In one striking incident in early 2015 and late 2016, after paying out over $100,000 to Hutchinson in legal fees to hide the bribery scheme, the Northwest Arkansas orthodontist had grown impatient with Hutchinson because of slow progress on the interim study and his legislative agenda, according to a transcript read by prosecutors before the plea deal in Little Rock.
“I pay you a lot of money a month for ‘full service’? Dude I don’t think this is working out. You never get back to us you never follow through and I’m tired of it. Get this neighbor stuff done THIS MONTH or I’m not paying you for November or ever again and I’ll let the Rose law firm handle it,” Burris’ said in one text message read in court. “I am tired of it Jeremy. You’re a nice guy but dammit I get tired of chasing you. My wife is (at) her wits end. It’s a full-time job to chase you. Get this done or we are done. Done as of October 31.”

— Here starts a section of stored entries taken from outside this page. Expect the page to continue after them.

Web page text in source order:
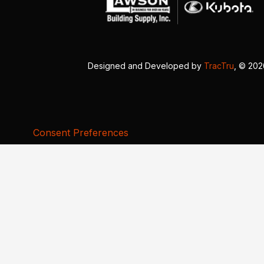
Designed and Developed by TracTru , ©
Consent Preferences
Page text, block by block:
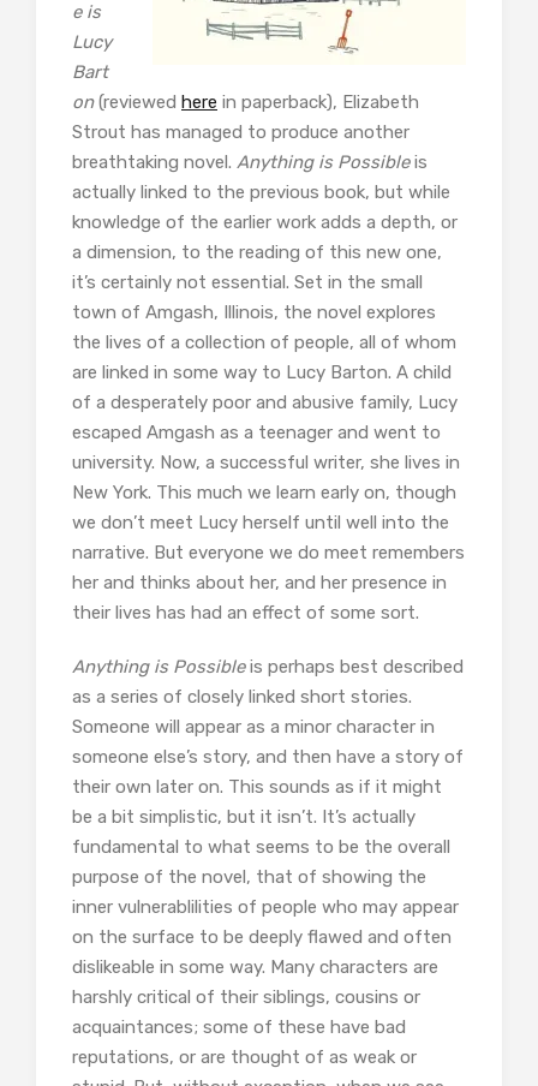
e is
Lucy
Bart
on(reviewed here in paperback), Elizabeth
Strout has managed to produce another
breathtaking novel. Anything is Possibleis
actually linked to the previous book, but while
knowledge of the earlier work adds a depth, or
a dimension, to the reading of this new one,
it’s certainly not essential. Set in the small
town of Amgash, Illinois, the novel explores
the lives of a collection of people, all of whom
are linked in some way to Lucy Barton. A child
of a desperately poor and abusive family, Lucy
escaped Amgash as a teenager and went to
university. Now, a successful writer, she lives in
New York. This much we learn early on, though
we don’t meet Lucy herself until well into the
narrative. But everyone we do meet remembers
her and thinks about her, and her presence in
their lives has had an effect of some sort.
Anything is Possibleis perhaps best described
as a series of closely linked short stories.
Someone will appear as a minor character in
someone else’s story, and then have a story of
their own later on. This sounds as if it might
be a bit simplistic, but it isn’t. It’s actually
fundamental to what seems to be the overall
purpose of the novel, that of showing the
inner vulnerablilities of people who may appear
on the surface to be deeply flawed and often
dislikeable in some way. Many characters are
harshly critical of their siblings, cousins or
acquaintances; some of these have bad
reputations, or are thought of as weak or
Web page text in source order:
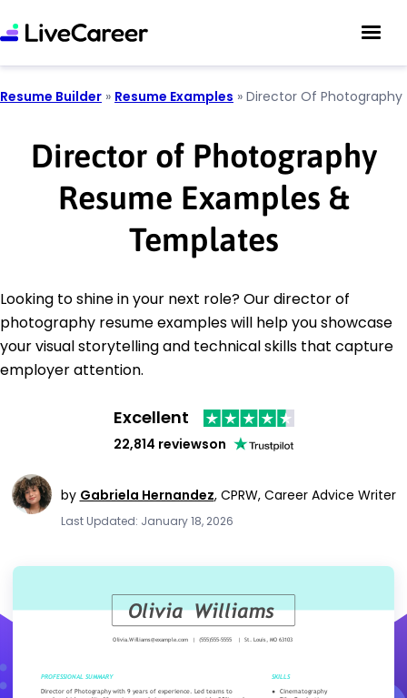
Resume Builder » Resume Examples » Director Of Photography
Director of Photography
Resume Examples &
Templates
Looking to shine in your next role? Our director of
photography resume examples will help you showcase
your visual storytelling and technical skills that capture
employer attention.
Excellent
22,814 reviewson
by Gabriela Hernandez, CPRW, Career Advice Writer
Last Updated: January 18, 2026
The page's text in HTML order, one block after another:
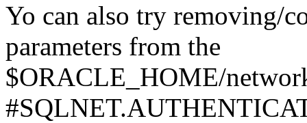
Yo can also try removing/
parameters from the
$ORACLE_HOME/
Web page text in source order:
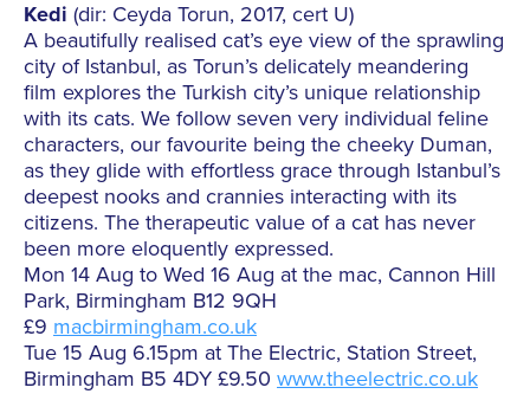
Kedi (dir: Ceyda Torun, 2017, cert U)
A beautifully realised cat’s eye view of the sprawling
city of Istanbul, as Torun’s delicately meandering
film explores the Turkish city’s unique relationship
with its cats. We follow seven very individual feline
characters, our favourite being the cheeky Duman,
as they glide with effortless grace through Istanbul’s
deepest nooks and crannies interacting with its
citizens. The therapeutic value of a cat has never
been more eloquently expressed.
Mon 14 Aug to Wed 16 Aug at the mac, Cannon Hill
Park, Birmingham B12 9QH
£9 macbirmingham.co.uk
Tue 15 Aug 6.15pm at The Electric, Station Street,
Birmingham B5 4DY £9.50 www.theelectric.co.uk
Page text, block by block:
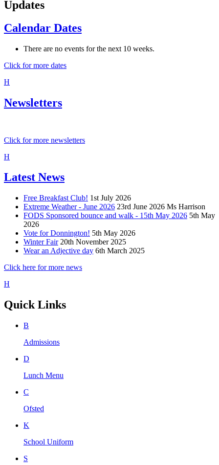
Updates
Calendar Dates
There are no events for the next 10 weeks.
Click for more dates
H
Newsletters
Click for more newsletters
H
Latest News
Free Breakfast Club! 1st July 2026
Extreme Weather - June 2026 23rd June 2026 Ms Harrison
FODS Sponsored bounce and walk - 15th May 2026 5th May
2026
Vote for Donnington! 5th May 2026
Winter Fair 20th November 2025
Wear an Adjective day 6th March 2025
Click here for more news
H
Quick Links
B
Admissions
D
Lunch Menu
C
Ofsted
K
School Uniform
S
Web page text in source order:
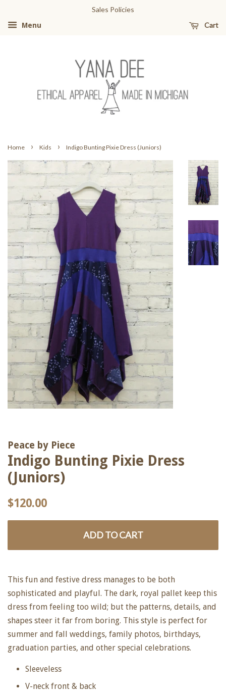
Sales Policies
Menu Cart
Home › Kids › Indigo Bunting Pixie Dress (Juniors)
Peace by Piece
Indigo Bunting Pixie Dress
(Juniors)
Regular
$120.00
ADD TO CART
This fun and festive dress manages to be both
sophisticated and playful. The dark, royal pallet keep this
dress from feeling too wild; but the patterns, details, and
shapes steer it far from boring. This style is perfect for
summer and fall weddings, family photos, birthdays,
graduation parties, and other special celebrations.
Sleeveless
V-neck front & back
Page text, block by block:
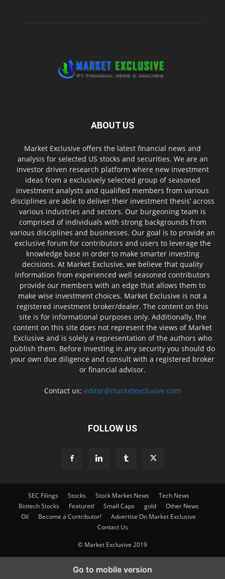
ABOUT US
Market Exclusive offers the latest financial news and
analysis for selected US stocks and securities. We are an
investor driven research platform where new investment
ideas from a exclusively selected group of seasoned
investment analysts and qualified members from various
disciplines are able to deliver their investment thesis’ across
various industries and sectors. Our burgeoning team is
comprised of individuals with strong backgrounds from
various disciplines and businesses. Our goal is to provide an
exclusive forum for contributors and users to leverage the
knowledge base in order to make smarter investing
decisions. At Market Exclusive, we believe that quality
information from experienced well seasoned contributors
provide our members with an edge that allows them to
make wise investment choices. Market Exclusive is not a
registered investment broker/dealer. The content on this
site is for informational purposes only. Additionally, the
content on this site does not represent the views of Market
Exclusive and is solely a representation of the authors who
publish them. Before investing in any security you should do
your own due diligence and consult with a registered broker
or financial advisor.
Contact us: editor@marketexclusive.com
FOLLOW US
SEC Filings Stocks Stock Market News
Tech News
Biotech Stocks
Featured Small Caps gold
Other News
Oil
Become a Contributor!
Advertise On Market Exclusive
Contact Us
© Market Exclusive 2019
Go to mobile version
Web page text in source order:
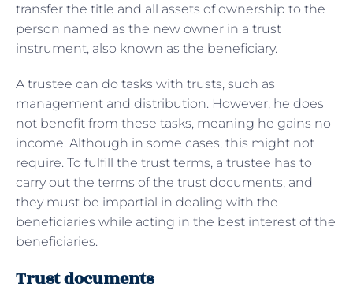
transfer the title and all assets of ownership to the
person named as the new owner in a trust
instrument, also known as the beneficiary.
A trustee can do tasks with trusts, such as
management and distribution. However, he does
not benefit from these tasks, meaning he gains no
income. Although in some cases, this might not
require. To fulfill the trust terms, a trustee has to
carry out the terms of the trust documents, and
they must be impartial in dealing with the
beneficiaries while acting in the best interest of the
beneficiaries.
Trust documents
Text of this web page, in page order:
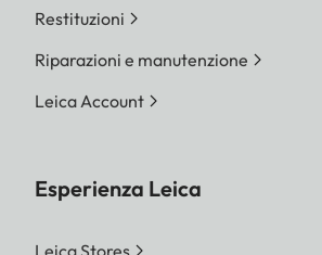
Restituzioni
Riparazioni e manutenzione
Leica Account
Esperienza Leica
Leica Stores
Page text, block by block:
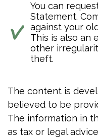
You can
Statement.
against your
This is also an
other
theft.
The content is
believed to be
The information in
as tax or legal
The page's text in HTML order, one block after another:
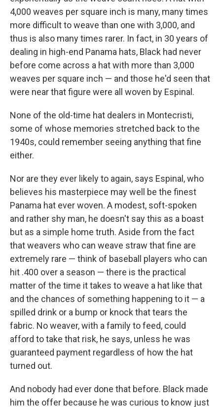
4,000 weaves per square inch is many, many times
more difficult to weave than one with 3,000, and
thus is also many times rarer. In fact, in 30 years of
dealing in high-end Panama hats, Black had never
before come across a hat with more than 3,000
weaves per square inch — and those he'd seen that
were near that figure were all woven by Espinal.
None of the old-time hat dealers in Montecristi,
some of whose memories stretched back to the
1940s, could remember seeing anything that fine
either.
Nor are they ever likely to again, says Espinal, who
believes his masterpiece may well be the finest
Panama hat ever woven. A modest, soft-spoken
and rather shy man, he doesn't say this as a boast
but as a simple home truth. Aside from the fact
that weavers who can weave straw that fine are
extremely rare — think of baseball players who can
hit .400 over a season — there is the practical
matter of the time it takes to weave a hat like that
and the chances of something happening to it — a
spilled drink or a bump or knock that tears the
fabric. No weaver, with a family to feed, could
afford to take that risk, he says, unless he was
guaranteed payment regardless of how the hat
turned out.
And nobody had ever done that before. Black made
him the offer because he was curious to know just
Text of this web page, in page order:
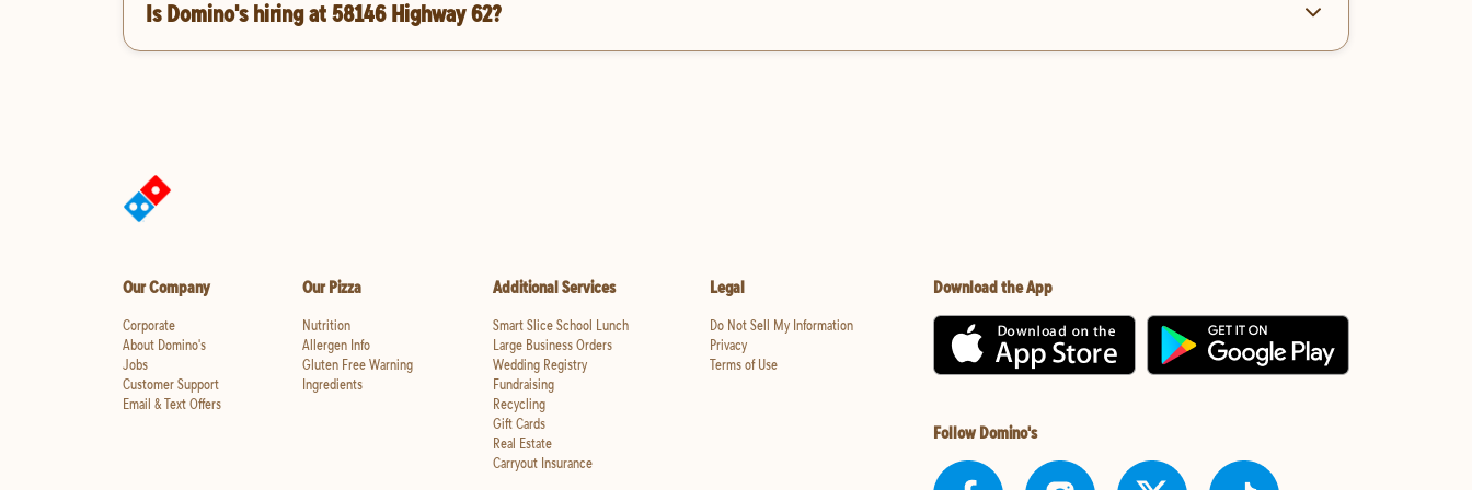
Is Domino's hiring at 58146 Highway 62?
Our Company
Corporate
About Domino's
Jobs
Customer Support
Email & Text Offers
Our Pizza
Nutrition
Allergen Info
Gluten Free Warning
Ingredients
Additional Services
Smart Slice School Lunch
Large Business Orders
Wedding Registry
Fundraising
Recycling
Gift Cards
Real Estate
Carryout Insurance
Legal
Do Not Sell My Information
Privacy
Terms of Use
Download the App
Follow Domino's
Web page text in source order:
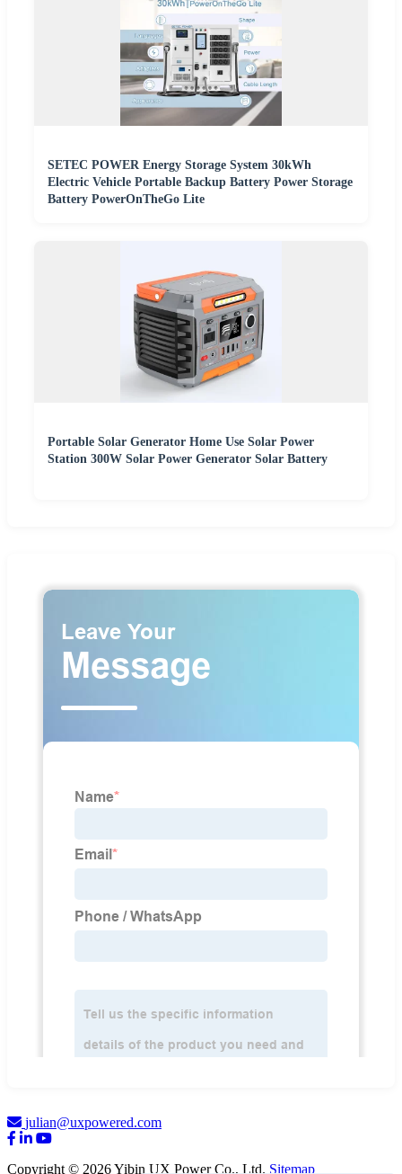
SETEC POWER Energy Storage System 30kWh
Electric Vehicle Portable Backup Battery Power Storage
Battery PowerOnTheGo Lite
Portable Solar Generator Home Use Solar Power
Station 300W Solar Power Generator Solar Battery
julian@uxpowered.com
Copyright © 2026 Yibin UX Power Co., Ltd. Sitemap
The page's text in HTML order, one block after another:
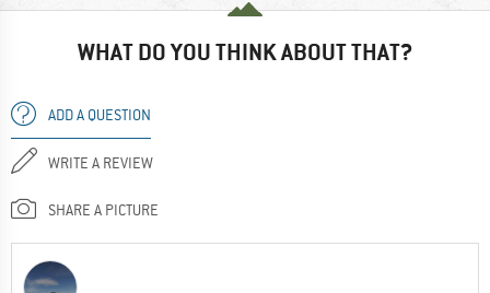
WHAT DO YOU THINK ABOUT THAT?
ADD A QUESTION
WRITE A REVIEW
SHARE A PICTURE
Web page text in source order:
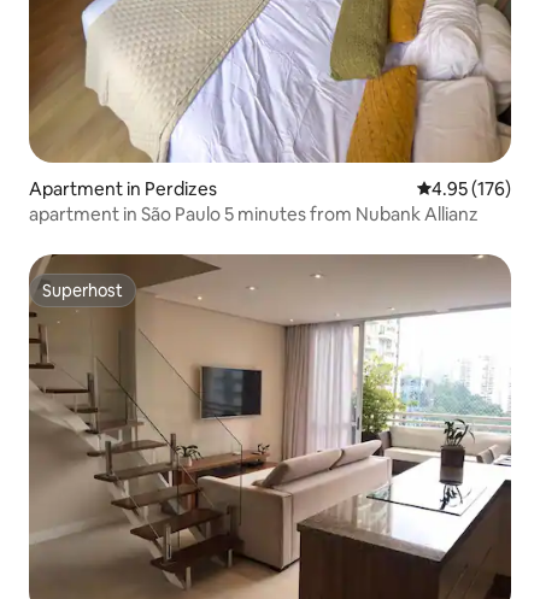
Apartment in Perdizes 4.95 out of 5
4.95 (176)
apartment in São Paulo 5 minutes from Nubank Allianz
Superhost
Superhost
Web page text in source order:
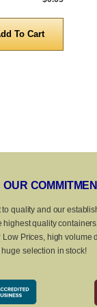
OUR
to quality and our
highest quality
Prices, high volume
selection in stock!
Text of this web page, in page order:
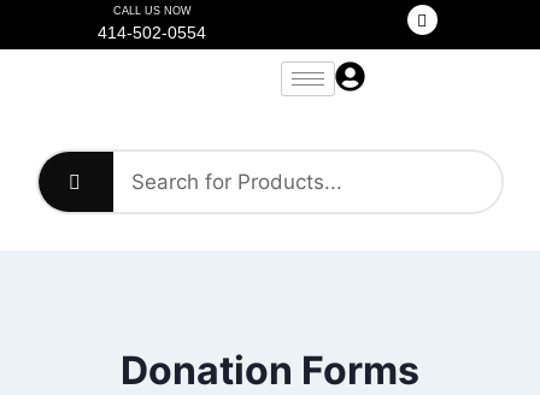
CALL US NOW
414-502-0554
Donation Forms
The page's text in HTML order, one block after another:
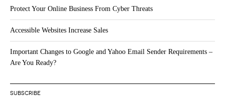
Protect Your Online Business From Cyber Threats
Accessible Websites Increase Sales
Important Changes to Google and Yahoo Email Sender Requirements –
Are You Ready?
SUBSCRIBE
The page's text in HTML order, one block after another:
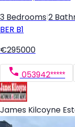
3 Bedrooms 2
BER B1
€295000
053942*****
James Kilcoyne
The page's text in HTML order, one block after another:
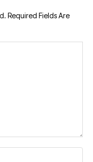
Required Fields Are
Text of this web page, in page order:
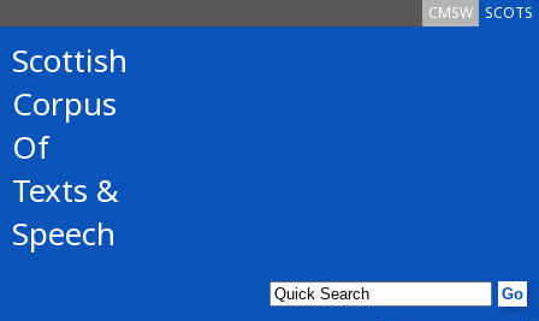
SCOTS
CMSW
Scottish
Corpus
Of
Texts &
Speech
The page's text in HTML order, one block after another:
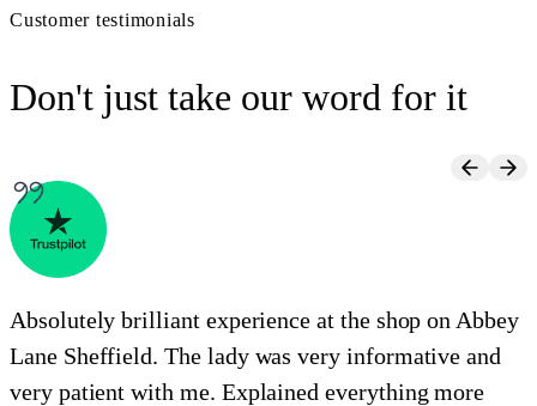
Customer testimonials
Don't just take our word for it
Absolutely brilliant experience at the shop on Abbey
Lane Sheffield. The lady was very informative and
very patient with me. Explained everything more
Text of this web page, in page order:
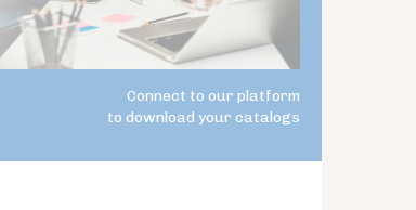
Connect to our platform
to download your catalogs
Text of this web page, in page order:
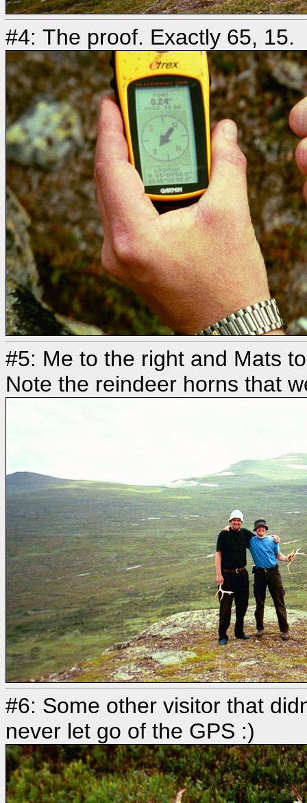
#4: The proof. Exactly 65, 15.
#5: Me to the right and Mats
Note the reindeer horns that
#6: Some other visitor that
never let go of the GPS :)
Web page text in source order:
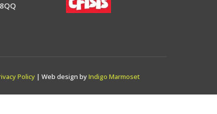
Policy| Web design byIndigo Marmoset
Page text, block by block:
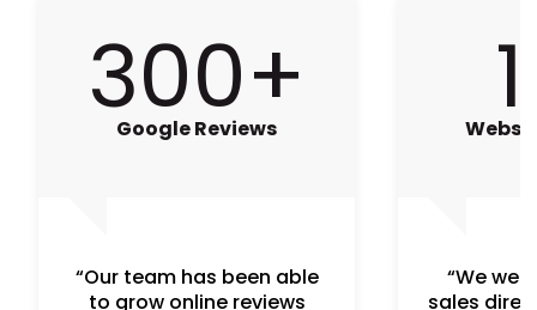
300+
Google Reviews
“Our team has been able
to grow online reviews
“We
sales

In the 20-page indictment before U.S. District Court Judge Timothy Brooks, federal prosecutors said between February 2014 and November 2016, Burris paid Hutchinson, through Hutchinson’s law firm, approximately $157,500. He provided the former Arkansas senator with gifts including free orthodontic services for his family and the use of a private plane to travel to a college football game, the indictment stated. Hutchinson, in return, used his official position as a state senator to draft and file legislation to amend a law restricting dental practices that Burris wanted to change.
The indictment also states Hutchinson advised and influenced members of the Arkansas Department of Human Services to expedite the approval of Medicaid applications for physician employees of Burris’ clinics.
Talk Business & Politics could not reach Burris at his offices in Orlando, Fla. A summons was issued by the court to Burris who was affiliated with several dental practices under the Arkansas Dentistry & Braces moniker or similar names. His arraignment is set for 2 p.m. on Aug. 11 before Honorable Chief Magistrate Judge Erin Widemann at the federal courthouse in Fayetteville.